O autor José Luís Peixoto recebeu com "choque" a noticia do "desaparecimento" do escritor chileno Luís Sepúlveda, lembrando o homem "generoso na escrita e na vida, combativo, sonhador, resistente".

"Recebo com choque a notícia do desaparecimento deste amigo. E passam-me pela cabeça estes quase vinte anos de encontros em várias partes do mundo, também as histórias partilhadas depois dos jantares na sua casa, em Gijón. As histórias dele, ainda no Chile ou já na Europa, eram sempre as mais incríveis", recorda o escritor português, num depoimento partilhado pela Porto Editora.

"Lucho era o nome pelo qual gostava de ser tratado pelos amigos. Por isso, agora, não consigo chamar-lhe outro nome. Querido Lucho", acrescentou.


DGS acompanhou o caso
A Direção-Geral de Saúde (DGS) manteve-se em contacto com as Autoridades de Saúde de Espanha, depois do escritor Luis Sepúlveda, que esteve presente no festival Correntes de Escrita, na Póvoa de Varzim, ter sido infetado pelo novo coronavírus.

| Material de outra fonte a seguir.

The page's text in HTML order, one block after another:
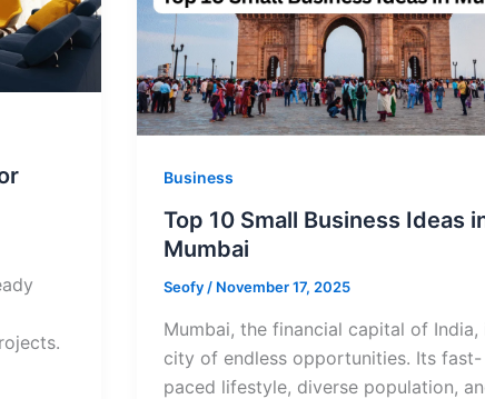
Business
Top 10 Small Business Ideas
Mumbai
Seofy / November 17, 2025
Mumbai, the financial capital of India,
city of endless opportunities. Its fast-
paced lifestyle, diverse population,

No final de fevereiro, a DGS está pediu a todos os cidadãos que estiveram em contacto próximo com o escritor que entrassem em contacto com a linha SNS24.

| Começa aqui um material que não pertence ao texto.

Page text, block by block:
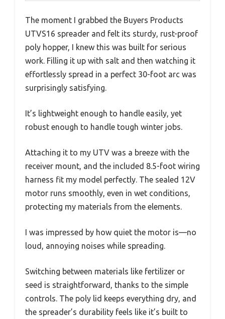
The moment I grabbed the Buyers Products
UTVS16 spreader and felt its sturdy, rust-proof
poly hopper, I knew this was built for serious
work. Filling it up with salt and then watching it
effortlessly spread in a perfect 30-foot arc was
surprisingly satisfying.
It’s lightweight enough to handle easily, yet
robust enough to handle tough winter jobs.
Attaching it to my UTV was a breeze with the
receiver mount, and the included 8.5-foot wiring
harness fit my model perfectly. The sealed 12V
motor runs smoothly, even in wet conditions,
protecting my materials from the elements.
I was impressed by how quiet the motor is—no
loud, annoying noises while spreading.
Switching between materials like fertilizer or
seed is straightforward, thanks to the simple
controls. The poly lid keeps everything dry, and
the spreader’s durability feels like it’s built to
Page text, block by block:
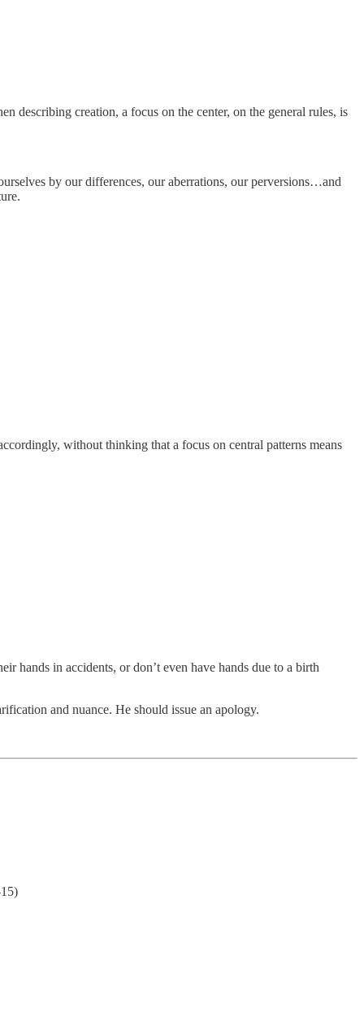
describing creation, a focus on the center, on the general rules, is
by our differences, our aberrations, our perversions…and
without thinking that a focus on central patterns means
hands in accidents, or don’t even have hands due to a birth
and nuance. He should issue an apology.

Funcionários da Porto Editora em quarentena
Por indicação da DGS, a Porto Editora, que edita em Portugal os livros do escritor de origem chilena, obrigou os quatro colaboradores que estiveram em contacto com o casal na Póvoa de Varzim a permanecerem em casa.  "Os quatro profissionais da nossa editora que estiveram com o escritor e com a mulher vão permanecer em casa durante 14 dias por indicação da DGS. Estão todos bem, não têm sintomas, mas estão todos em ligação diária connosco. Estão atentos aos possíveis sintomas e com obrigatoriedade de monitorizar a temperatura", explicou na altura ao CM Paula Gonçalves, porta-voz da editora.

Funcionária de hotel em isolamento
Um dos casos suspeitos da doença coronavírus, detetatados na sequência da passagem de Sepúlveda em Portugal, foi uma funcionária de um hotel da Póvoa do Varzim, onde o escritor chileno Luis Sepúlveda esteve hospedado, durante o festival "Correntes d'Escrita". O cenário não se confirmou.